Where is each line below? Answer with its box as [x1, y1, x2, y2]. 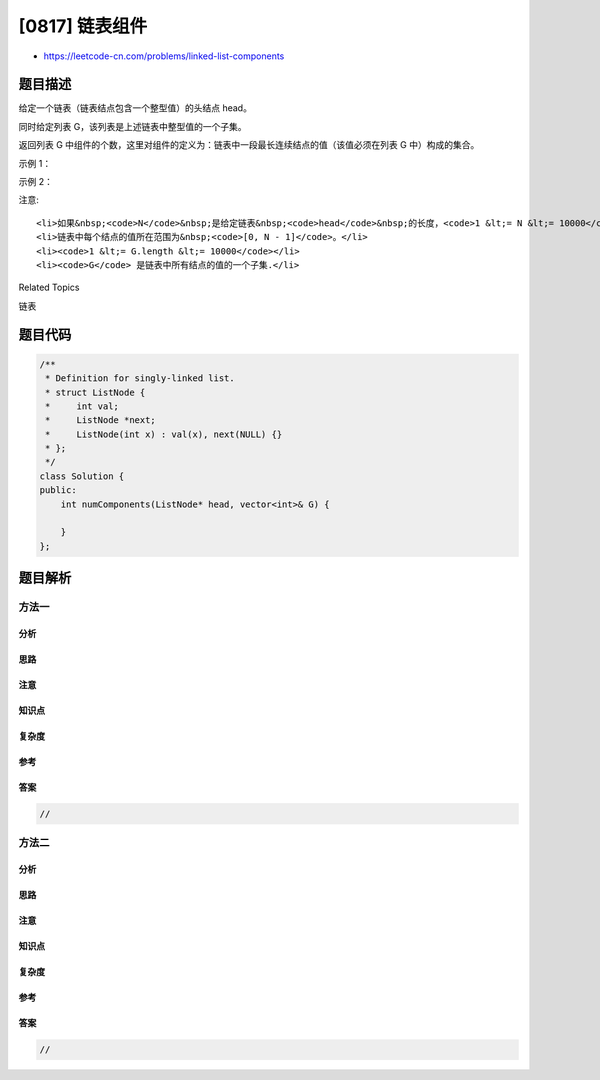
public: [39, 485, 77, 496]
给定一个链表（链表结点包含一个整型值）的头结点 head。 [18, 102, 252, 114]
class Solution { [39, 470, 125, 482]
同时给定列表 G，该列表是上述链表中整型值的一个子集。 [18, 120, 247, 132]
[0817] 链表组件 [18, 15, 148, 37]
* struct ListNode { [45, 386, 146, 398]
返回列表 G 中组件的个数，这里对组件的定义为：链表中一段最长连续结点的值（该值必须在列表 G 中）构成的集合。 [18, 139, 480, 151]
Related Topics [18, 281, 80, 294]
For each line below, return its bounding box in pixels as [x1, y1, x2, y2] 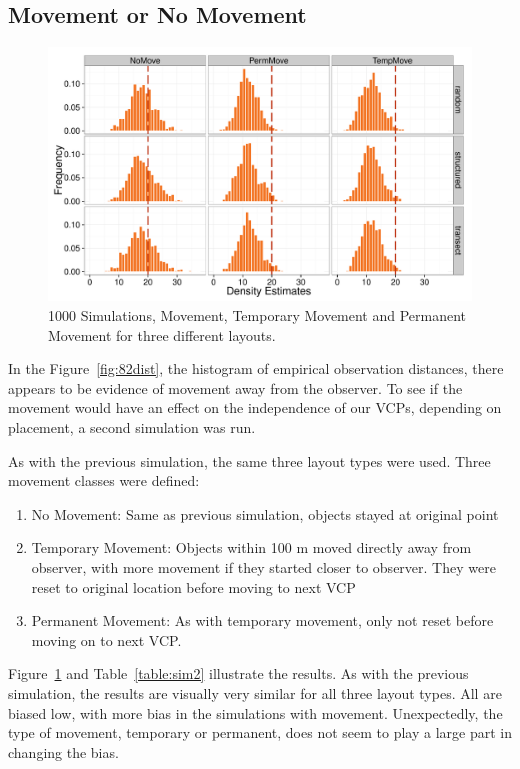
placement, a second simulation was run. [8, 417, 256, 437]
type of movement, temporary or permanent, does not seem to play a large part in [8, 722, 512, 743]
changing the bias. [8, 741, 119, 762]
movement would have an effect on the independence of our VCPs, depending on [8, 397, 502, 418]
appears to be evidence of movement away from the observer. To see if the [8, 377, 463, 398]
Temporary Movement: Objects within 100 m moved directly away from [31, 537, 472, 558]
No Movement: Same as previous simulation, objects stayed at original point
==
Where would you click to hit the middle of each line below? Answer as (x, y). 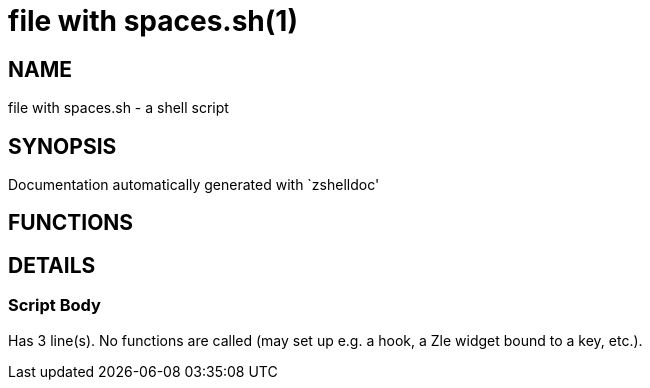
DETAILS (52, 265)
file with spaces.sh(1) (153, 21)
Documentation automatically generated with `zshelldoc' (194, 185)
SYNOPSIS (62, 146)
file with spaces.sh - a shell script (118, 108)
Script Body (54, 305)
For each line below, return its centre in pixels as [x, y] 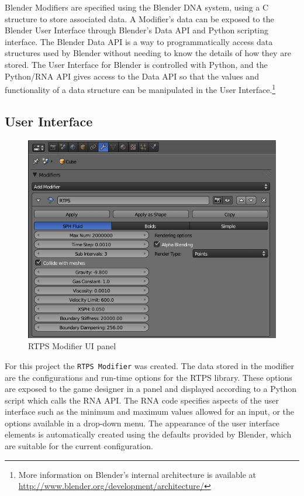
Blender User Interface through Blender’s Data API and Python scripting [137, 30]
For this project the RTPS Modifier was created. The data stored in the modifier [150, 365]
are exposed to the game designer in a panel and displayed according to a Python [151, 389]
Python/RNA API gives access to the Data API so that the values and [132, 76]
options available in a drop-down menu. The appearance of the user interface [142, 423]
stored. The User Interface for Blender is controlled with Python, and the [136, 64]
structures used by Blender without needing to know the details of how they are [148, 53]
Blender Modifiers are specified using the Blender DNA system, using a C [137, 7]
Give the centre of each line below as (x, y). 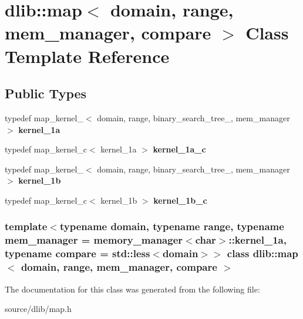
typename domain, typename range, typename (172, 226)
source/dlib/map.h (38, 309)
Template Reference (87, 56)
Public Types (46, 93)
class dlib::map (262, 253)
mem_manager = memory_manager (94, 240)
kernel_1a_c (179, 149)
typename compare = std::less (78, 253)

* **Problem statement**
In the data above, the stretch from the line with "Where is each" through the line with "No Movement: Same" is to be returned exactly, minus any pictures.

* **Result for this exercise**
Where is each line below? Answer with its box as [x1, y1, x2, y2]. 
public: [39, 485, 77, 496]
给定一个链表（链表结点包含一个整型值）的头结点 head。 [18, 102, 252, 114]
class Solution { [39, 470, 125, 482]
同时给定列表 G，该列表是上述链表中整型值的一个子集。 [18, 120, 247, 132]
[0817] 链表组件 [18, 15, 148, 37]
* struct ListNode { [45, 386, 146, 398]
返回列表 G 中组件的个数，这里对组件的定义为：链表中一段最长连续结点的值（该值必须在列表 G 中）构成的集合。 [18, 139, 480, 151]
Related Topics [18, 281, 80, 294]
For each line below, return its bounding box in pixels as [x1, y1, x2, y2] 
placement, a second simulation was run. [8, 417, 256, 437]
type of movement, temporary or permanent, does not seem to play a large part in [8, 722, 512, 743]
changing the bias. [8, 741, 119, 762]
movement would have an effect on the independence of our VCPs, depending on [8, 397, 502, 418]
appears to be evidence of movement away from the observer. To see if the [8, 377, 463, 398]
Temporary Movement: Objects within 100 m moved directly away from [31, 537, 472, 558]
No Movement: Same as previous simulation, objects stayed at original point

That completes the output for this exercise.